WHAT IS REQUIRED:
Pick out the lines below with "other" and list them.
────────
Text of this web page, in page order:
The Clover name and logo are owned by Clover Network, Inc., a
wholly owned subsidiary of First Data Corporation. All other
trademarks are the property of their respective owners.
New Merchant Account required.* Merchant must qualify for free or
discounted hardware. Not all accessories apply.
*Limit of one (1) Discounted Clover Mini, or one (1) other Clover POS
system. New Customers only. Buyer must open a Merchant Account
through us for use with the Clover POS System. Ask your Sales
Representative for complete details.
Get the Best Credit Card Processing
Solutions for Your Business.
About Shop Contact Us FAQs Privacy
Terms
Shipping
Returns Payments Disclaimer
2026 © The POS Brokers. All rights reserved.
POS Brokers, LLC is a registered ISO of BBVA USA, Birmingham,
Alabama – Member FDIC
────────
RESPONSE FOR THIS EXERCISE:
wholly owned subsidiary of First Data Corporation. All other
*Limit of one (1) Discounted Clover Mini, or one (1) other Clover POS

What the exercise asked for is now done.